"""

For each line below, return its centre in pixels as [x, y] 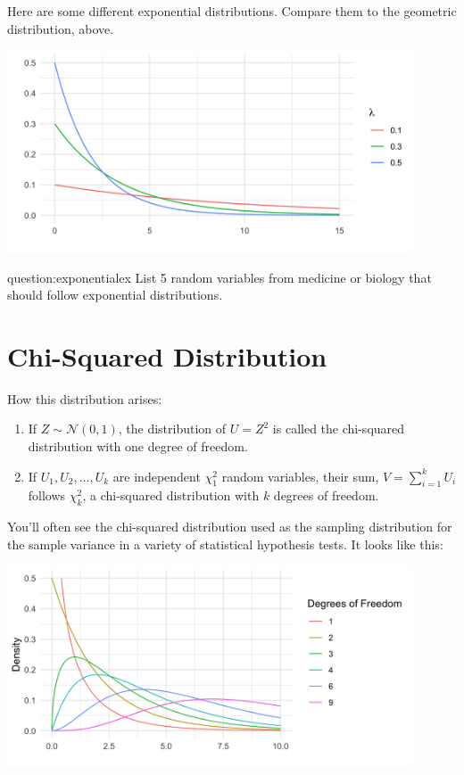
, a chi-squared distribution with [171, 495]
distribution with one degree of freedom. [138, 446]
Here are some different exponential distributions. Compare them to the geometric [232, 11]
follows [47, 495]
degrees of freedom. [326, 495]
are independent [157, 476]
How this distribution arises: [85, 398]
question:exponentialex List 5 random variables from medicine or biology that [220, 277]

"""
"""

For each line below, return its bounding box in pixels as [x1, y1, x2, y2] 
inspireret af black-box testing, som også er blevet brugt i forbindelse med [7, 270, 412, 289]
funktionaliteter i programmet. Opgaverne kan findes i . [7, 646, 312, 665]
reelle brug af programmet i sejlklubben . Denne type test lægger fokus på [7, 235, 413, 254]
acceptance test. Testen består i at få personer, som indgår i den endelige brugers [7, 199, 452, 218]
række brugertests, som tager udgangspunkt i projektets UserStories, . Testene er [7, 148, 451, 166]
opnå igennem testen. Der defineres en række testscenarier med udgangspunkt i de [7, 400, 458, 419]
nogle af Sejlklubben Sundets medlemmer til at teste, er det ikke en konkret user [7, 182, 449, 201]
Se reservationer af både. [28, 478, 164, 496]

"""

_Work request_
Within the material above, the line with "række brugertests, som" opens the range and the line with "Se reservationer af både. [28, 478, 164, 496]" closes it; reproduce that range word for word.

_Task response_
række brugertests, som tager udgangspunkt i projektets UserStories, . Testene er [7, 148, 451, 166]
opnå igennem testen. Der defineres en række testscenarier med udgangspunkt i de [7, 400, 458, 419]
nogle af Sejlklubben Sundets medlemmer til at teste, er det ikke en konkret user [7, 182, 449, 201]
Se reservationer af både. [28, 478, 164, 496]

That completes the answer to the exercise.